[Start of Attachment]

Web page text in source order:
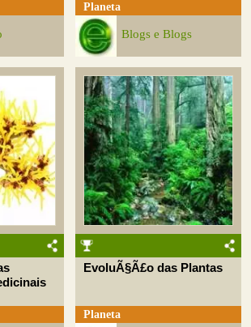
Planeta
Blogs e Blogs
EvoluÃ§Ã£o das Plantas
Planeta
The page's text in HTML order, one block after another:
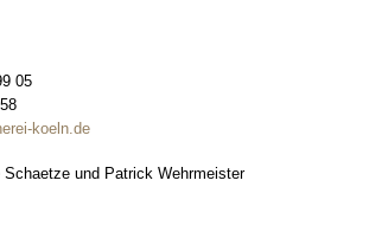
05
koeln.de
und Patrick Wehrmeister
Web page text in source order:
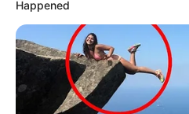
Deixe um Comentário
Happened
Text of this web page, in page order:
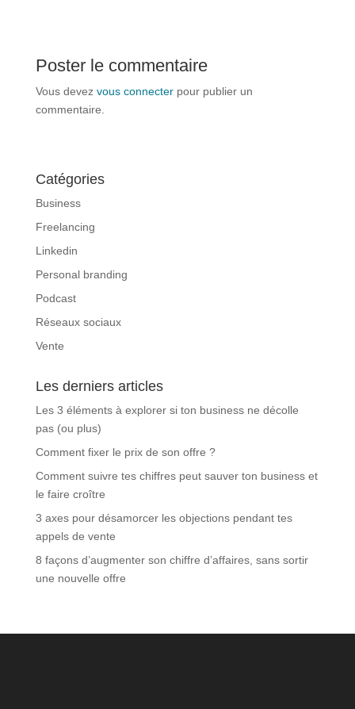
Poster le commentaire
Vous devez vous connecterpour publier un
commentaire.
Catégories
Business
Freelancing
Linkedin
Personal branding
Podcast
Réseaux sociaux
Vente
Les derniers articles
Les 3 éléments à explorer si ton business ne décolle
pas (ou plus)
Comment fixer le prix de son offre ?
Comment suivre tes chiffres peut sauver ton business et
le faire croître
3 axes pour désamorcer les objections pendant tes
appels de vente
8 façons d’augmenter son chiffre d’affaires, sans sortir
une nouvelle offre
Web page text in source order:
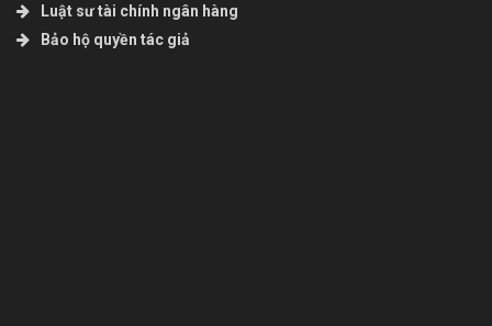
Luật sư tài chính ngân hàng
Bảo hộ quyền tác giả
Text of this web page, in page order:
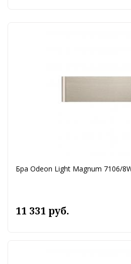
Бра Odeon Light Magnum 7106/
11 331 руб.
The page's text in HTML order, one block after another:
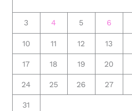
3 4 5 6
10 11 12 13
17 18 19 20
24 25 26 27
31
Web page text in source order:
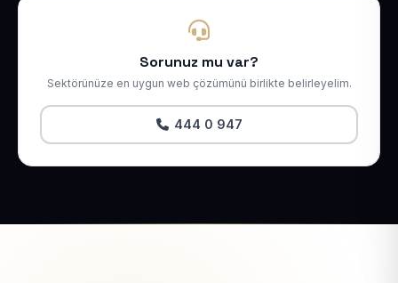
Sorunuz mu var?
Sektörünüze en uygun web çözümünü birlikte belirleyelim.
444 0 947
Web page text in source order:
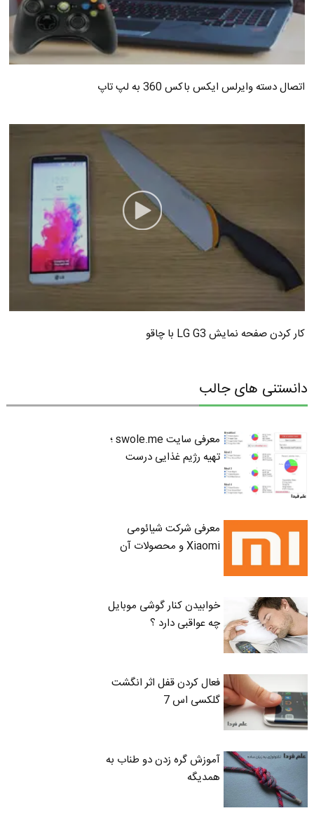
اتصال دسته وایرلس ایکس باکس 360 به لپ تاپ
کار کردن صفحه نمایش LG G3 با چاقو
دانستنی های جالب
معرفی سایت swole.me ؛
تهیه رژیم غذایی درست
معرفی شرکت شیائومی
Xiaomi و محصولات آن
خوابیدن کنار گوشی موبایل
چه عواقبی دارد ؟
فعال کردن قفل اثر انگشت
گلکسی اس 7
آموزش گره زدن دو طناب به
همدیگه
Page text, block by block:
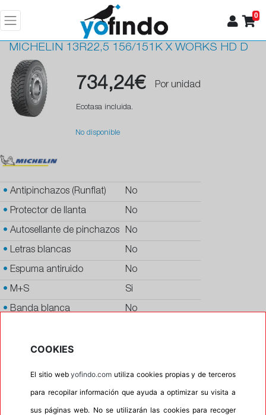
0
MICHELIN 13R22,5 156/151K X WORKS HD D
734,24€ Por unidad
Ecotasa incluida.
No disponible
• Antipinchazos (Runflat) No
• Protector de llanta No
• Autosellante de pinchazos No
• Letras blancas No
• Espuma antiruido No
• M+S Si
• Banda blanca No
Calidad
Etiqueta energética Información Eprel
COOKIES
El sitio webyofindo.com utiliza cookies propias y de terceros
para recopilar información que ayuda a optimizar su visita a
sus páginas web. No se utilizarán las cookies para recoger
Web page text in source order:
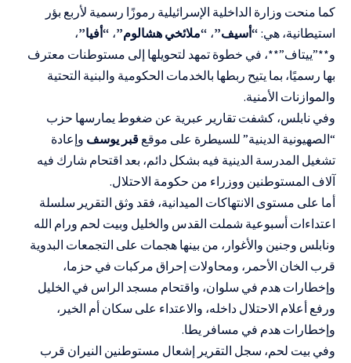
كما منحت وزارة الداخلية الإسرائيلية رموزًا رسمية لأربع بؤر
استيطانية، هي: “أسيف”، “ملائخي هشالوم”، “أفيا”،
و**”ييتاف”**، في خطوة تمهد لتحويلها إلى مستوطنات معترف
بها رسميًا، بما يتيح ربطها بالخدمات الحكومية والبنية التحتية
والموازنات الأمنية.
وفي نابلس، كشفت تقارير عبرية عن ضغوط يمارسها حزب
“الصهيونية الدينية” للسيطرة على موقع قبر يوسف وإعادة
تشغيل المدرسة الدينية فيه بشكل دائم، بعد اقتحام شارك فيه
آلاف المستوطنين ووزراء من حكومة الاحتلال.
أما على مستوى الانتهاكات الميدانية، فقد وثق التقرير سلسلة
اعتداءات أسبوعية شملت القدس والخليل وبيت لحم ورام الله
ونابلس وجنين والأغوار، من بينها هجمات على التجمعات البدوية
قرب الخان الأحمر، ومحاولات إحراق مركبات في حزما،
وإخطارات هدم في سلوان، واقتحام مسجد الراس في الخليل
ورفع أعلام الاحتلال داخله، والاعتداء على سكان أم الخير،
وإخطارات هدم في مسافر يطا.
وفي بيت لحم، سجل التقرير إشعال مستوطنين النيران قرب
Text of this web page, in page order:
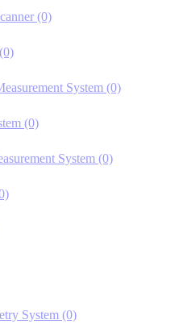
(0)
(0)
System (0)
(0)
System (0)
System (0)
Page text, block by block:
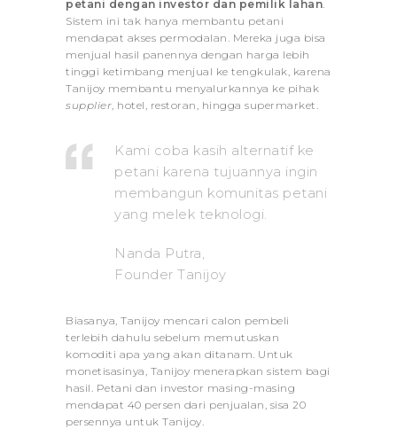
petani dengan investor dan pemilik lahan
Sistem ini tak hanya membantu petani
mendapat akses permodalan. Mereka juga bisa
menjual hasil panennya dengan harga lebih
tinggi ketimbang menjual ke tengkulak, karena
Tanijoy membantu menyalurkannya ke pihak
supplier , hotel, restoran, hingga supermarket.
Kami coba kasih alternatif ke
petani karena tujuannya ingin
membangun komunitas petani
yang melek teknologi.
Nanda Putra,
Founder Tanijoy
Biasanya, Tanijoy mencari calon pembeli
terlebih dahulu sebelum memutuskan
komoditi apa yang akan ditanam. Untuk
monetisasinya, Tanijoy menerapkan sistem bagi
hasil. Petani dan investor masing-masing
mendapat 40 persen dari penjualan, sisa 20
persennya untuk Tanijoy.
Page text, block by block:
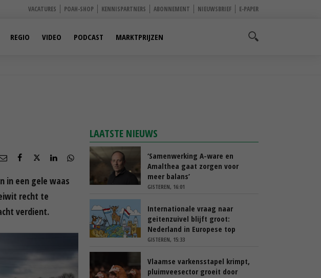
VACATURES POAH-SHOP KENNISPARTNERS ABONNEMENT NIEUWSBRIEF E-PAPER
REGIO VIDEO PODCAST MARKTPRIJZEN
in een gele waas
recht te
verdient.
LAATSTE NIEUWS
‘Samenwerking A-ware en
Amalthea gaat zorgen voor
meer balans’
GISTEREN, 16:01
Internationale vraag naar
geitenzuivel blijft groot:
Nederland in Europese top
GISTEREN, 15:33
Vlaamse varkensstapel krimpt,
pluimveesector groeit door
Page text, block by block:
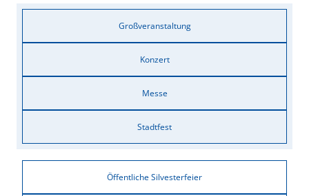
Großveranstaltung
Konzert
Messe
Stadtfest
Öffentliche Silvesterfeier
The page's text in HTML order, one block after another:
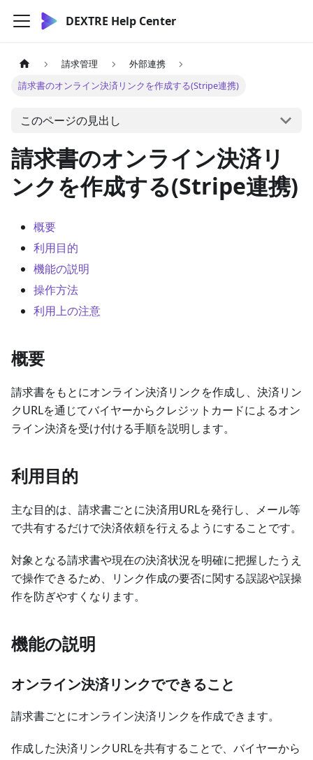
DEXTRE Help Center
請求管理
外部連携
請求書のオンライン決済リンクを作成する(Stripe連携)
このページの見出し
請求書のオンライン決済リ
ンクを作成する(Stripe連携)
概要
利用目的
機能の説明
操作方法
利用上の注意
概要
請求書をもとにオンライン決済リンクを作成し、決済リン
クURLを通じてバイヤーからクレジットカードによるオン
ライン決済を受け付ける手順を説明します。
利用目的
主な目的は、請求書ごとに決済用URLを発行し、メール等
で共有するだけで決済依頼を行えるようにすることです。
対象となる請求書や現在の決済状況を明確に把握したうえ
で操作できるため、リンク作成の要否に関する誤認や誤操
作を防ぎやすくなります。
機能の説明
オンライン決済リンクでできること
請求書ごとにオンライン決済リンクを作成できます。
作成した決済リンクURLを共有することで、バイヤーから
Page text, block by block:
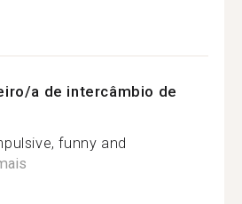
a de intercâmbio de
funny and
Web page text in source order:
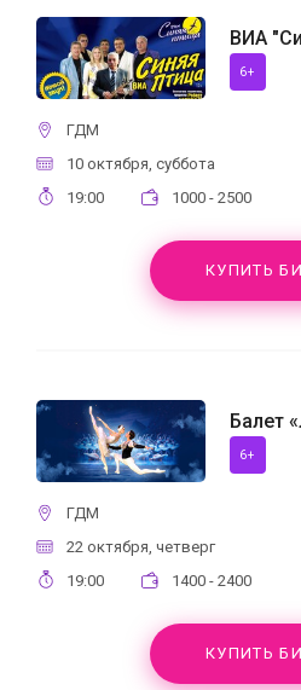
ВИА
6+
ГДМ
10 октября, суббота
19:00
1000 - 2500
КУПИТЬ
Балет
6+
ГДМ
22 октября, четверг
19:00
1400 - 2400
КУПИТЬ
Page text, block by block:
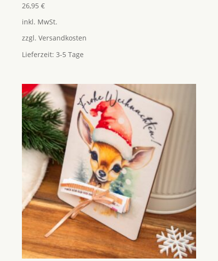
26,95 €
inkl. MwSt.
zzgl. Versandkosten
Lieferzeit: 3-5 Tage
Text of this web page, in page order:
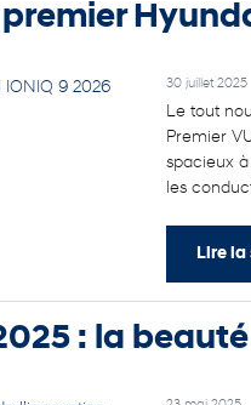
30 juillet 2025
Le tout
Premier
spacieux
les
Lire la
: la
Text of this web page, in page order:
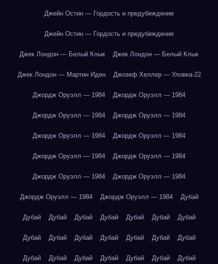
Джейн Остин — Гордость и предубеждение
Джейн Остин — Гордость и предубеждение
Джек Лондон — Белый Клык Джек Лондон — Белый Клык
Джек Лондон — Мартин Иден Джозеф Хеллер — Уловка-22
Джордж Оруэлл — 1984 Джордж Оруэлл — 1984
Джордж Оруэлл — 1984 Джордж Оруэлл — 1984
Джордж Оруэлл — 1984 Джордж Оруэлл — 1984
Джордж Оруэлл — 1984 Джордж Оруэлл — 1984
Джордж Оруэлл — 1984 Джордж Оруэлл — 1984
Джордж Оруэлл — 1984 Джордж Оруэлл — 1984 Дубай
Дубай Дубай Дубай Дубай Дубай Дубай Дубай
Дубай Дубай Дубай Дубай Дубай Дубай Дубай
Дубай Дубай Дубай Дубай Дубай Дубай Дубай
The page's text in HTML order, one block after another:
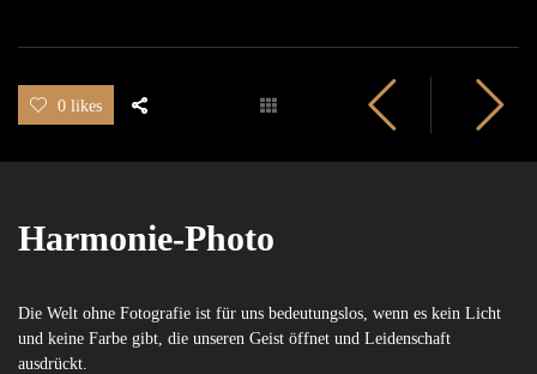
0 likes
Harmonie-Photo
Die Welt ohne Fotografie ist für uns bedeutungslos, wenn es kein Licht
und keine Farbe gibt, die unseren Geist öffnet und Leidenschaft
ausdrückt.
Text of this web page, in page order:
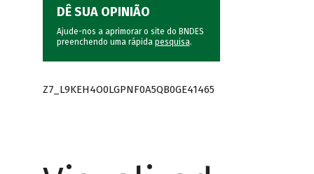
DÊ SUA OPINIÃO
Ajude-nos a aprimorar o site do BNDES
preenchendo uma rápida pesquisa.
Z7_L9KEH4O0LGPNF0A5QB0GE41465
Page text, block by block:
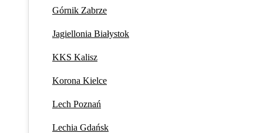
Górnik Zabrze
Jagiellonia Białystok
KKS Kalisz
Korona Kielce
Lech Poznań
Lechia Gdańsk
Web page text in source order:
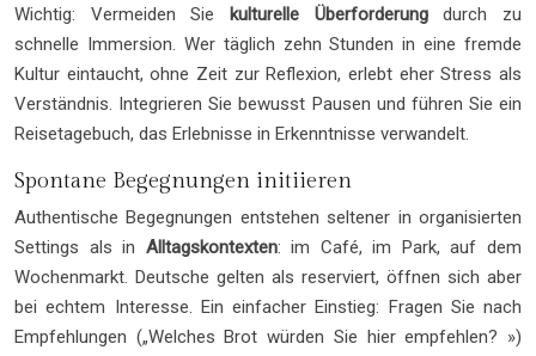
Wichtig: Vermeiden Sie kulturelle Überforderungdurch zu
schnelle Immersion. Wer täglich zehn Stunden in eine fremde
Kultur eintaucht, ohne Zeit zur Reflexion, erlebt eher Stress als
Verständnis. Integrieren Sie bewusst Pausen und führen Sie ein
Reisetagebuch, das Erlebnisse in Erkenntnisse verwandelt.
Spontane Begegnungen initiieren
Authentische Begegnungen entstehen seltener in organisierten
Settings als in Alltagskontexten: im Café, im Park, auf dem
Wochenmarkt. Deutsche gelten als reserviert, öffnen sich aber
bei echtem Interesse. Ein einfacher Einstieg: Fragen Sie nach
Empfehlungen („Welches Brot würden Sie hier empfehlen? »)
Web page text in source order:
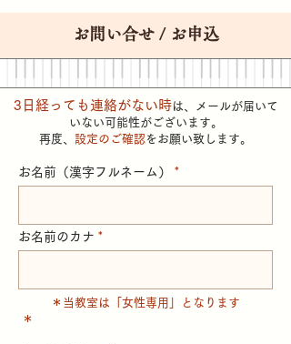
お問い合せ / お申込
3日経っても連絡がない時は、メールが届いて
いない可能性がございます。
再度、 設定のご確認 をお願い致します。
お名前（漢字フルネーム）
お名前のカナ
＊当教室は「女性専用」となります
＊
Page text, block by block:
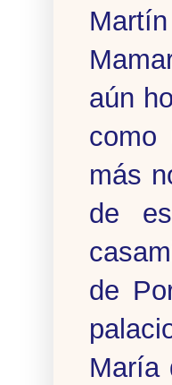
aún
como
más
de
de
María
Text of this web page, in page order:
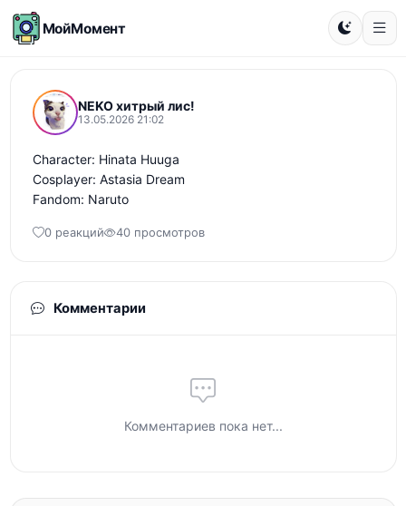
МойМомент
NEKO хитрый лис!
13.05.2026 21:02
Character: Hinata Huuga
Cosplayer: Astasia Dream
Fandom: Naruto
0 реакций 40 просмотров
Комментарии
Комментариев пока нет...
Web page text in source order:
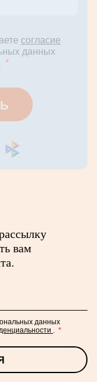
согласие
данных
*
вам
данных
. *
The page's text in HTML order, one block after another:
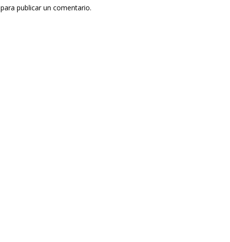
para publicar un comentario.
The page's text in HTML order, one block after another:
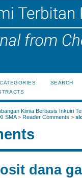
CATEGORIES
SEARCH
Kimia Berbasis Inkuiri
SMA> Reader Comments >
dana
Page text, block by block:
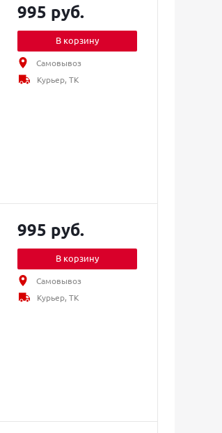
995 руб.
В корзину
Самовывоз
Курьер, ТК
995 руб.
В корзину
Самовывоз
Курьер, ТК
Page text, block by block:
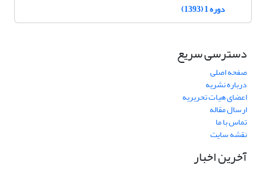
دوره 1 (1393)
دسترسی سریع
صفحه اصلی
درباره نشریه
اعضای هیات تحریریه
ارسال مقاله
تماس با ما
نقشه سایت
آخرین اخبار
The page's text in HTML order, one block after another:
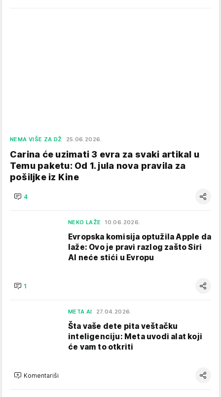
NEMA VIŠE ZA DŽ 25.06.2026.
Carina će uzimati 3 evra za svaki artikal u
Temu paketu: Od 1. jula nova pravila za
pošiljke iz Kine
4
NEKO LAŽE 10.06.2026.
Evropska komisija optužila Apple da
laže: Ovo je pravi razlog zašto Siri
AI neće stići u Evropu
1
META AI 27.04.2026.
Šta vaše dete pita veštačku
inteligenciju: Meta uvodi alat koji
će vam to otkriti
Komentariši
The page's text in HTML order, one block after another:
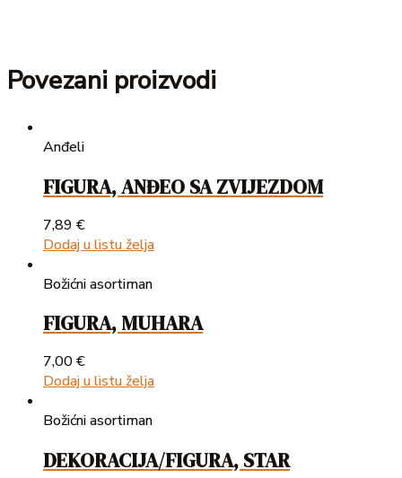
Povezani proizvodi
Anđeli
FIGURA, ANĐEO SA ZVIJEZDOM
7,89 €
Dodaj u listu želja
Božićni asortiman
FIGURA, MUHARA
7,00€
Dodaj u listu želja
Božićni asortiman
DEKORACIJA/FIGURA, STAR

[End of Attachment]

_Task details_
Set down, word for word, every line from the line that holds "FIGURA, MUHARA" to the end of the entries above, including both ends.

_Result of the task_
FIGURA, MUHARA
7,00€
Dodaj u listu želja
Božićni asortiman
DEKORACIJA/FIGURA, STAR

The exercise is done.